» Directions for this task:
Every line below that has the string "LDAs" adds one to the count. Give that count by itself.

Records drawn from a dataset
= = = =

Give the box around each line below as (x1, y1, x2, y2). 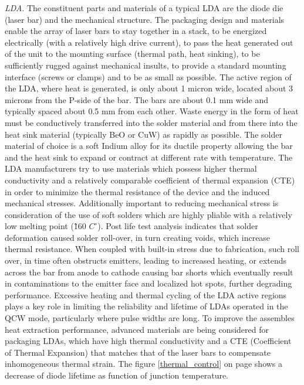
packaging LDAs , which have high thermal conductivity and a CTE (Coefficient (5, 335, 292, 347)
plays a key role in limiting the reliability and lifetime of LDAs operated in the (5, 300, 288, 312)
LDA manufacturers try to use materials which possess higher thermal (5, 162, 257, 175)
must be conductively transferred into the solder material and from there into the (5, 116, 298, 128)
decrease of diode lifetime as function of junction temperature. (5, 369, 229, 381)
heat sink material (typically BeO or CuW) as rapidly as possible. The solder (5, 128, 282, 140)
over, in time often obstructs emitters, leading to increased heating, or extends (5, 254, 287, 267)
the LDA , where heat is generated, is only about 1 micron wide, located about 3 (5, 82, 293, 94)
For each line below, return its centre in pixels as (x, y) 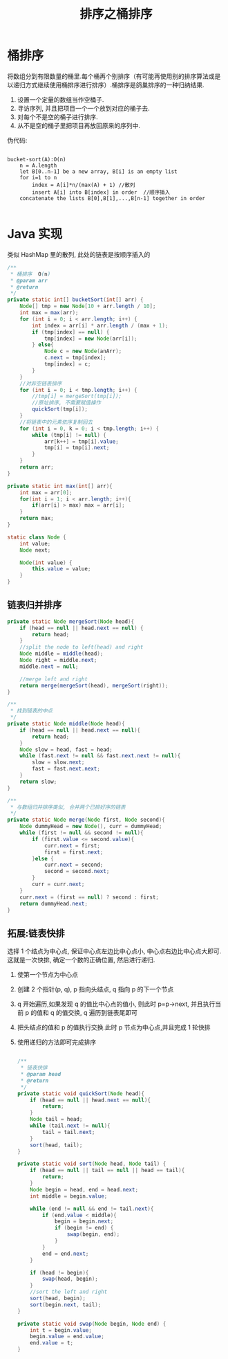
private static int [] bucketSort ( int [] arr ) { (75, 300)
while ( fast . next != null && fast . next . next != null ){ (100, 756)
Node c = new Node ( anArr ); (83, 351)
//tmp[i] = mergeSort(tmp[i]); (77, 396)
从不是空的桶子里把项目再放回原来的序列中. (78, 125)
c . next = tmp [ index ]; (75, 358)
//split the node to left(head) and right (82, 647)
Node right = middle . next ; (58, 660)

= = = =

» Task answer:
2